Ryzykowny seks zbiera żniwo. Eksperci mówią o skutkach
Od 2022 r. gwałtownie zwiększa się liczba nowych pacjentów z chorobami wenerycznymi. Europejskie Centrum ds. Zapobiegania i Kontroli Chorób wskazało prawdopodobną przyczynę.
16.03.2024 | aktual.: 16.03.2024 16:23
Najnowsze dane powinny budzić nasz niepokój. Okazuje się bowiem, że w Polsce tylko w pierwszej połowie 2023 r. liczba zakażeń rzeżączką wzrosła aż czterokrotnie. Niewiele lepiej było także w przypadku kiły i chlamydii, którymi w analogicznym czasie zaraziło się aż dwa razy więcej osób niż rok wcześniej.
Naukowcy ostrzegają przed wzrostem zakażeń chorobami wenerycznymi
"Co czwarty mieszkaniec Ziemi choruje na chorobę weneryczną" - podkreślają specjaliści z WHO. Niestety w najbliższym czasie może być w tej kwestii jeszcze gorzej. Europejskie Centrum Zapobiegania i Kontroli Chorób (ECDC) ostrzega, że w ostatnich latach wyraźnie wzrosła liczba osób zmagających się z chorobami przenoszonymi drogą płciową.
Na czele listy znalazła się rzęsistkowica. Niestety rocznie może przybywać nawet 156 mln nowych zakażeń. Niewiele lepiej jest także w przypadku chlamydii, którą w ciągu jednego roku mogło zarazić się aż 129 mln osób.
Dalsza część artykułu pod materiałem wideo
W Polsce sytuacja również znacznie się pogorszyła. Okazuje się bowiem, że od stycznia do listopada 2022 r. przybyło 1500 nowych przypadków kiły. W analogicznym okresie w 2023 r. liczba osób zmagających się z tą chorobą wzrosła aż o 2650 pacjentów. Z kolei na chlamydię w 2022 r. zachorowało 337 osób, jednak rok później liczba ta zwiększyła się o następne 881 przypadków.
Sytuacja wydaje się być jeszcze gorsza w przypadku rzeżączki. Porównując dane z 2022 r. i 2023 r. liczba zachorowań wzrosła nawet czterokrotnie. Warto również dodać, że dane te w rzeczywistości mogą być znacznie większe, bowiem wielu pacjentów wstydząc się swoich dolegliwości, nie zgłasza się do lekarza.
Czytaj też: Najgroźniejsze choroby weneryczne
Dlaczego wzrasta liczba osób zakażonych chorobami wenerycznymi?
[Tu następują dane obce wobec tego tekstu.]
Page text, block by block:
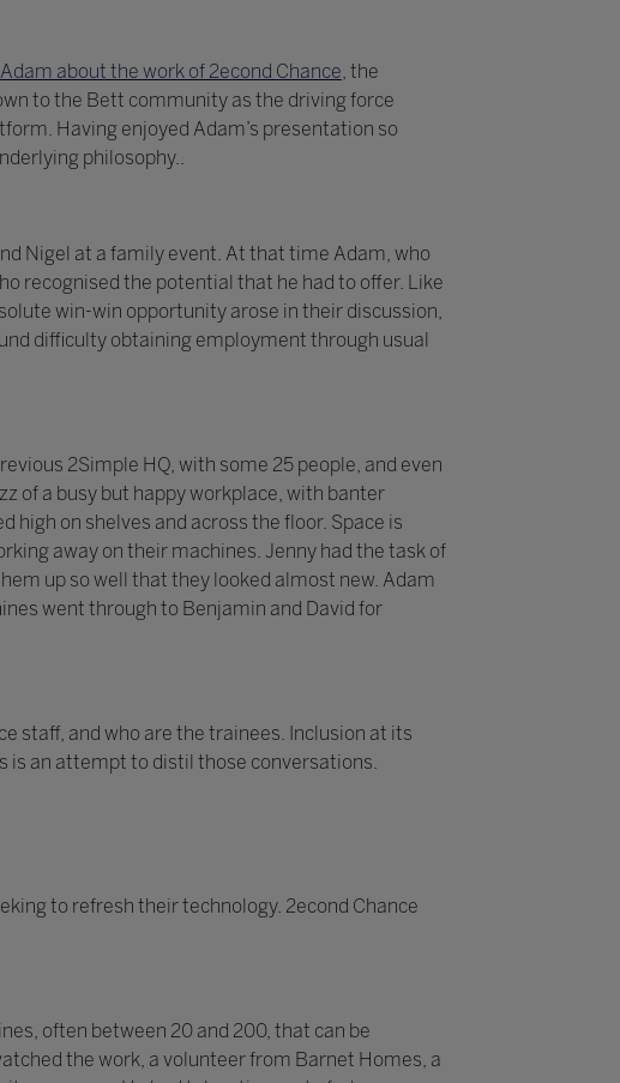
about the work of 2econd Chance , the
to the Bett community as the driving force
Having enjoyed Adam’s presentation so
philosophy..
Nigel at a family event. At that time Adam, who
recognised the potential that he had to offer. Like
win-win opportunity arose in their discussion,
difficulty obtaining employment through usual
2Simple HQ, with some 25 people, and even
of a busy but happy workplace, with banter
on shelves and across the floor. Space is
away on their machines. Jenny had the task of
up so well that they looked almost new. Adam
went through to Benjamin and David for
staff, and who are the trainees. Inclusion at its
is an attempt to distil those conversations.
to refresh their technology. 2econd Chance
often between 20 and 200, that can be
the work, a volunteer from Barnet Homes, a
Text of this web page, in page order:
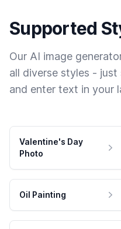
Supported
Our AI image
all diverse styles -
and enter text in your
Valentine's Day
Photo
Oil Painting
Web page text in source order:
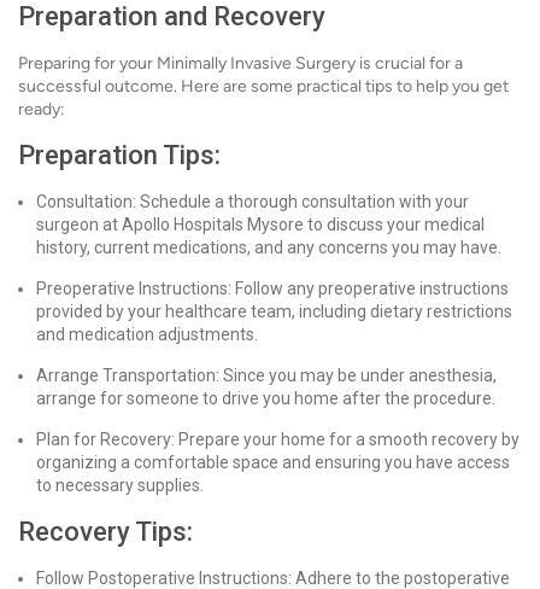
Preparation and Recovery
Preparing for your Minimally Invasive Surgery is crucial for a
successful outcome. Here are some practical tips to help you get
ready:
Preparation Tips:
Consultation: Schedule a thorough consultation with your
surgeon at Apollo Hospitals Mysore to discuss your medical
history, current medications, and any concerns you may have.
Preoperative Instructions: Follow any preoperative instructions
provided by your healthcare team, including dietary restrictions
and medication adjustments.
Arrange Transportation: Since you may be under anesthesia,
arrange for someone to drive you home after the procedure.
Plan for Recovery: Prepare your home for a smooth recovery by
organizing a comfortable space and ensuring you have access
to necessary supplies.
Recovery Tips:
Follow Postoperative Instructions: Adhere to the postoperative
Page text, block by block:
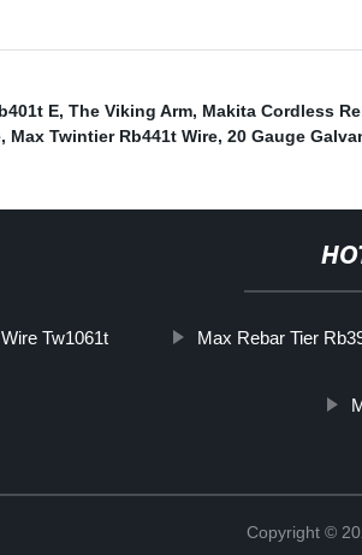
E, The Viking Arm, Makita Cordless
, Max Twintier Rb441t Wire, 20 Gauge
Tw1061t Max Rebar Tier
Copyright ©
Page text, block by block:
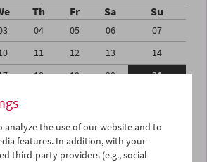
Th Fr Sa Su
04 05 06
07
11 12 13
14
18 19 20
21
11 12 13
analyze the use of our website and to
features. In addition, with your
third-party providers (e.g., social
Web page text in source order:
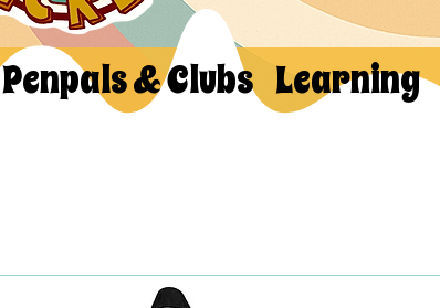
Penpals & Clubs Learning
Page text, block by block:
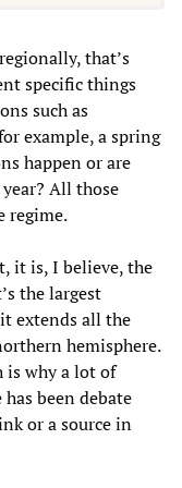
that’s
specific things
such as
example, a spring
happen or are
All those
regime.
it is, I believe, the
the largest
extends all the
hemisphere.
is why a lot of
been debate
or a source in

Należy zastanowić się, czemu przy tak dużej świadomości społeczeństwa na temat bezpiecznego seksu oraz dostępności środków ochronnych, liczba osób zakażonych chorobami wenerycznymi tak gwałtownie wzrosła. Okazuje się, że specjaliści mają w tej kwestii już pewne wnioski.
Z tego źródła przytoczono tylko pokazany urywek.